**WORK TASK**
Give back the full listing exactly, setting the pictures aside.

**RECORDS FOR THIS TASK**
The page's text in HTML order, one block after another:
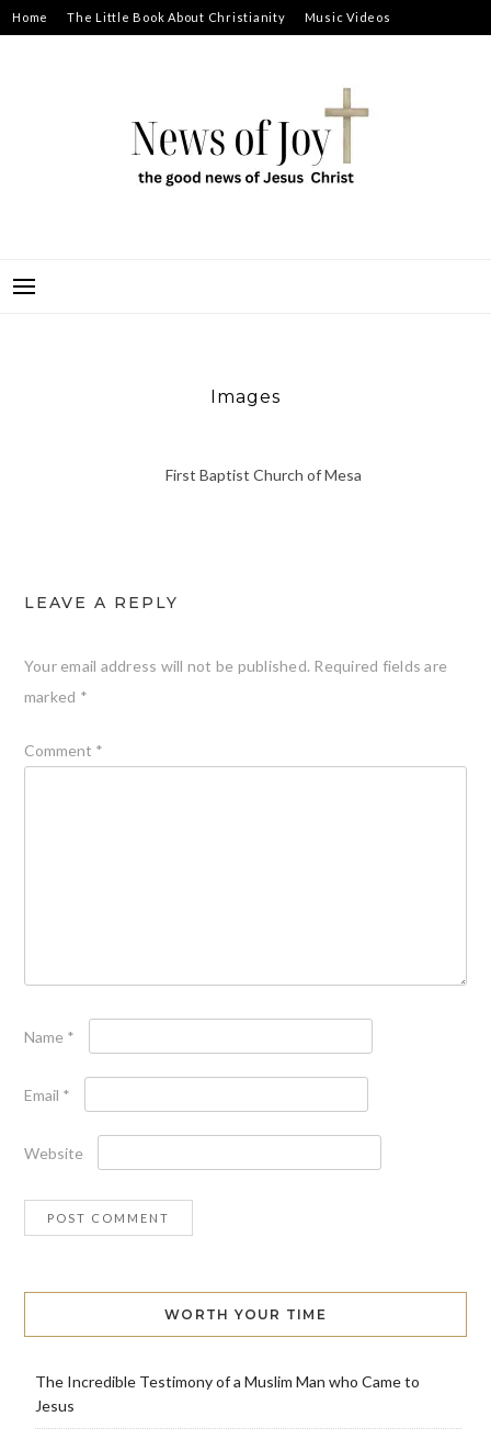
Skip
to
Home The Little Book About Christianity Music Videos
Images
First Baptist Church of Mesa
LEAVE A REPLY
Your email address will not be published. Required fields are
marked *
Comment *
Name *
Email *
Website
WORTH YOUR TIME
The Incredible Testimony of a Muslim Man who Came to
Jesus
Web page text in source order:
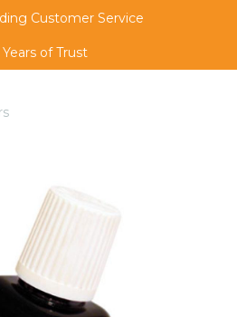
Customer Service
Years of Trust
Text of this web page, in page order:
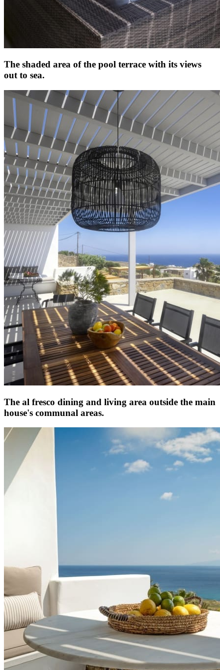
The shaded area of the pool terrace with its views
out to sea.
The al fresco dining and living area outside the main
house's communal areas.
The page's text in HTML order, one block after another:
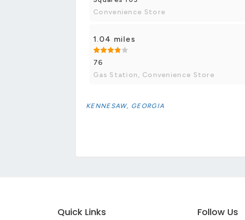
Convenience Store
1.04 miles
76
Gas Station, Convenience Store
KENNESAW, GEORGIA
Quick Links Follow Us
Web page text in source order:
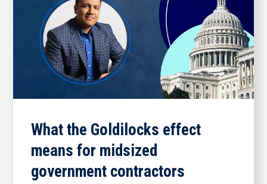
What the Goldilocks effect
means for midsized
government contractors
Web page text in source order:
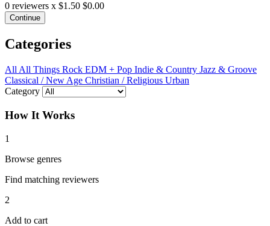
0 reviewers x $1.50 $0.00
Continue
Categories
All All Things Rock EDM + Pop Indie & Country Jazz & Groove
Classical / New Age Christian / Religious Urban
Category
How It Works
1
Browse genres
Find matching reviewers
2
Add to cart
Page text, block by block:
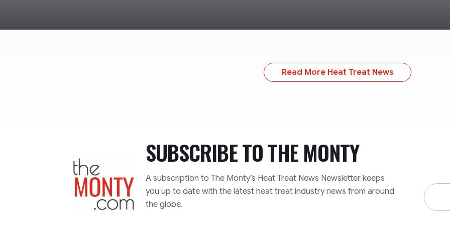
Read More Heat Treat News
TheMonty.com SUBSCRIBE TOTHE MONTY
A subscription to The Monty’s Heat Treat News Newsletter keeps
you up to date with the latest heat treat industry news from around
the globe.
Email
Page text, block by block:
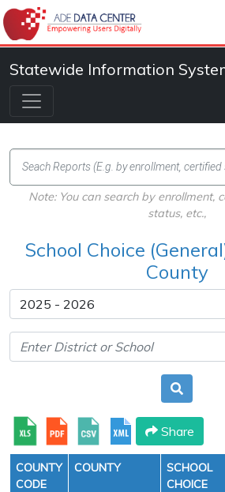
Statewide Information
Note: You can search by enrollment,
status, etc.,
School Choice
County
Share
COUNTY
CODE
COUNTY
SCHOOL
CHOICE
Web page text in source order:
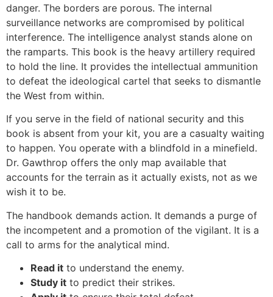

**TASK RESULT**
The page's text in HTML order, one block after another:
Skip
to
Home The Little Book About Christianity Music Videos
Images
First Baptist Church of Mesa
LEAVE A REPLY
Your email address will not be published. Required fields are
marked *
Comment *
Name *
Email *
Website
WORTH YOUR TIME
The Incredible Testimony of a Muslim Man who Came to
Jesus
Web page text in source order:
Customer Service
Years of Trust
Text of this web page, in page order:
The shaded area of the pool terrace with its views
out to sea.
The al fresco dining and living area outside the main
house's communal areas.
The page's text in HTML order, one block after another:
Convenience Store
1.04 miles
76
Gas Station, Convenience Store
KENNESAW, GEORGIA
Quick Links Follow Us
Web page text in source order:
What the Goldilocks effect
means for midsized
government contractors
Web page text in source order:
0 reviewers x $1.50 $0.00
Continue
Categories
All All Things Rock EDM + Pop Indie & Country Jazz & Groove
Classical / New Age Christian / Religious Urban
Category
How It Works
1
Browse genres
Find matching reviewers
2
Add to cart
Page text, block by block:
Read More Heat Treat News
TheMonty.com SUBSCRIBE TOTHE MONTY
A subscription to The Monty’s Heat Treat News Newsletter keeps
you up to date with the latest heat treat industry news from around
the globe.
Email
Page text, block by block:
Statewide Information
Note: You can search by enrollment,
status, etc.,
School Choice
County
Share
COUNTY
CODE
COUNTY
SCHOOL
CHOICE
Web page text in source order:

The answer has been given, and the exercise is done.